Wednesday, March 17, 2021              (today’s lectionary)

 

St. Patrick’s Day in the morning

Come out! Show yourselves! You shall find pasture, you shall not hunger or thirst. God will guide you beside springs of water, and cut a road through all the mountains.

The green picture book drew me right in. His family ignored Jamie and his Irish setter Nell on the last St. Patrick’s Day. Jamie was too small. Nell was too old. So this year Jamie took matters into his own hands. Early in the morning he and Nell would climb Acorn Hill, which his mother says he CANNOT do. The dancing and the parties will begin soon, all atop Acorn Hill.

As they walked Jamie played his flute.

Sing out, O heavens and rejoice, O earth. Break forth in song you mountains, for the Lord comforts his people. “I will never forget you,” says the Lord.

Along the way Jamie collects a flag, an egg, a bottle of ginger ale, a bun with cherry on top … and Nell got two jelly beans.

They reached the top in the face of all the words they’d heard about CAN’T. They celebrated. They sat down with their bottle.

Jamie took the cap off his ginger ale and drank. He poured some in his hand for Nell.

“And all of ‘em were sayin’ I was too small,” he said. What do THEY know?”

The sun jumped up like a firecracker from behind the mountain.

“A happy St. Pat’s to you, sun” Jamie shouted. The words made a great shimmer of sound in the emptiness.

Jamie stuck the green and yellow flag in the bottle and set in right in the middle of the stage.

“See?” he told Nell. That means we were here first. We did it, no matter what. Now we can go home.”

Our fifth century St. Patrick crossed the sea to return home, and then left again to spread the word of Jesus. Jamie stands heir to the tradition, which might be marked with whisky but is also marked by the spreading of the Gospel, and mostly by doing what cannot be done.

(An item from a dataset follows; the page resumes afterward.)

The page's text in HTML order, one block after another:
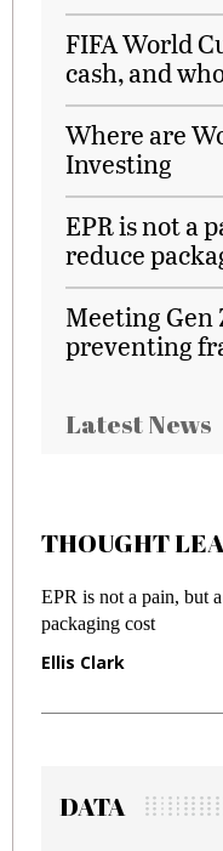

Oh, the music he’d made. They’d not hear the likes of it all day. And wait till they saw the flag! The mystery of it. The wonderin’ there’d be.

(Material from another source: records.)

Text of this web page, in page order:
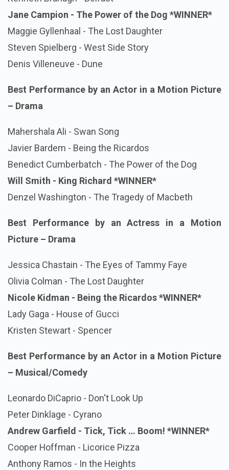
Jane Campion - The Power of the Dog *WINNER*
Maggie Gyllenhaal - The Lost Daughter
Steven Spielberg - West Side Story
Denis Villeneuve - Dune
Best Performance by an Actor in a Motion Picture
– Drama
Mahershala Ali - Swan Song
Javier Bardem - Being the Ricardos
Benedict Cumberbatch - The Power of the Dog
Will Smith - King Richard *WINNER*
Denzel Washington - The Tragedy of Macbeth
Best Performance by an Actress in a Motion
Picture – Drama
Jessica Chastain - The Eyes of Tammy Faye
Olivia Colman - The Lost Daughter
Nicole Kidman - Being the Ricardos *WINNER*
Lady Gaga - House of Gucci
Kristen Stewart - Spencer
Best Performance by an Actor in a Motion Picture
– Musical/Comedy
Leonardo DiCaprio - Don't Look Up
Peter Dinklage - Cyrano
Andrew Garfield - Tick, Tick … Boom! *WINNER*
Cooper Hoffman - Licorice Pizza
Anthony Ramos - In the Heights

We found corned beef brisket at Evansville’s Dewig Meats, where we picked up our butchered half a beef. Of course they were also selling heads of cabbage.

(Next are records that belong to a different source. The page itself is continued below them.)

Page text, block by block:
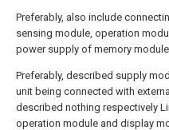
Preferably, also include
sensing module, operation
power supply of memory
Preferably, described supply
unit being connected with
described nothing respectively
operation module and display
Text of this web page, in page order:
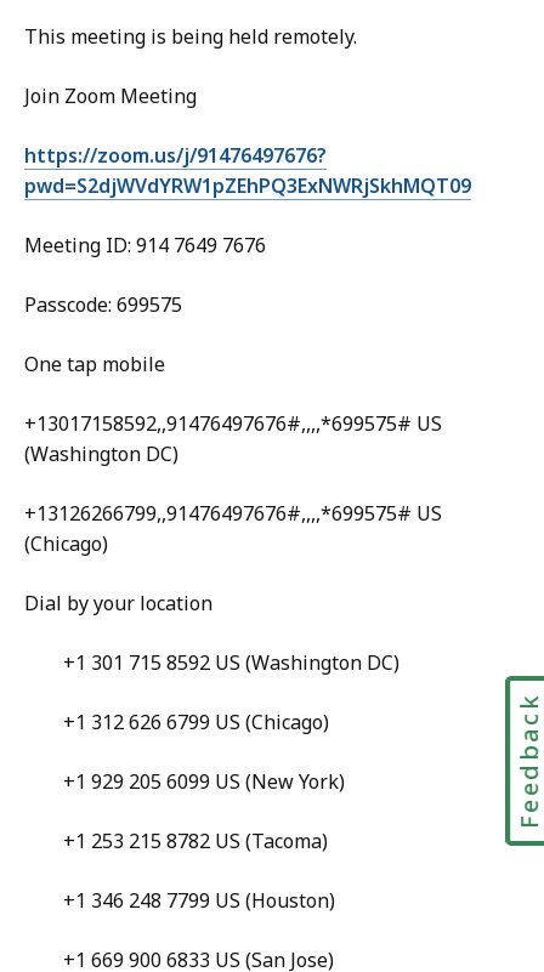
This meeting is being held remotely.
Join Zoom Meeting
https://zoom.us/j/91476497676?
pwd=S2djWVdYRW1pZEhPQ3ExNWRjSkhMQT09
Meeting ID: 914 7649 7676
Passcode: 699575
One tap mobile
+13017158592,,91476497676#,,,,*699575# US
(Washington DC)
+13126266799,,91476497676#,,,,*699575# US
(Chicago)
Dial by your location
+1 301 715 8592 US (Washington DC)
+1 312 626 6799 US (Chicago)
+1 929 205 6099 US (New York)
+1 253 215 8782 US (Tacoma)
+1 346 248 7799 US (Houston)
+1 669 900 6833 US (San Jose)
Feedback
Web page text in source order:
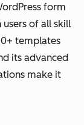
form
of all skill
templates
its advanced
make it
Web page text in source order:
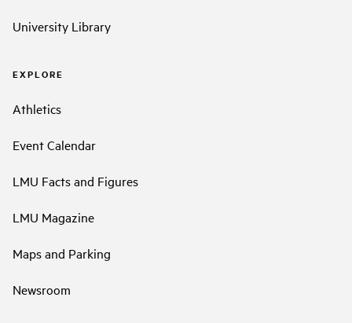
University Library
EXPLORE
Athletics
Event Calendar
LMU Facts and Figures
LMU Magazine
Maps and Parking
Newsroom

My Father is at work until now, so I am also at work.

Add some celery seeds, a little fennel and as much nutmeg as you have patience to chip off the old block. Braise the cabbage in two sticks of butter, add some onions and the corned beef, boil a substantial pot of potatoes, and there’s your St. Patrick’s Day feast. I made this meal for Mom, who loves the holiday and the food. She breathed in the aroma and ate far more than was good for her. Well, maybe that was just fine, this one time.

The Lord is gracious and merciful, slow to anger and of great kindness. The Lord is good to all and compassionate toward all his works.

Irish eyes are smiling on us today. And we are blessed on the high road, and blessed on the low road. St. Patrick rests peacefully in his grave, as the wars of religion and land are still for a moment and Ireland turns to celebration. God’s Celts cannot help but be happy.